PROBLEM TO WORK ON:
Taking the line that contains "should see production.yml" as the first, copy each line exactly up to and including the last line below.

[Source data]
———

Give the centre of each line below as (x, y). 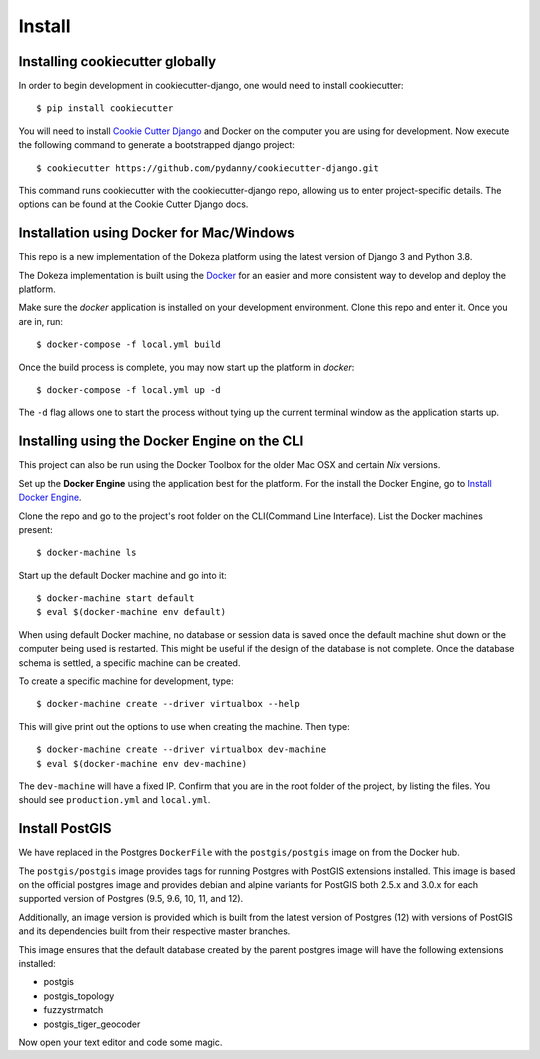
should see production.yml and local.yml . (114, 800)
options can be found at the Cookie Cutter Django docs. (133, 204)
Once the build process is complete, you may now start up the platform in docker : (186, 367)
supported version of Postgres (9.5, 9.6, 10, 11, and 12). (131, 899)
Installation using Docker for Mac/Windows (156, 233)
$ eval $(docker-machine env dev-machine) (142, 763)
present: (36, 529)
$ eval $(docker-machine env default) (131, 612)

———

YOUR RESPONSE:
should see production.yml and local.yml . (114, 800)
options can be found at the Cookie Cutter Django docs. (133, 204)
Once the build process is complete, you may now start up the platform in docker : (186, 367)
supported version of Postgres (9.5, 9.6, 10, 11, and 12). (131, 899)
Installation using Docker for Mac/Windows (156, 233)
$ eval $(docker-machine env dev-machine) (142, 763)
present: (36, 529)
$ eval $(docker-machine env default) (131, 612)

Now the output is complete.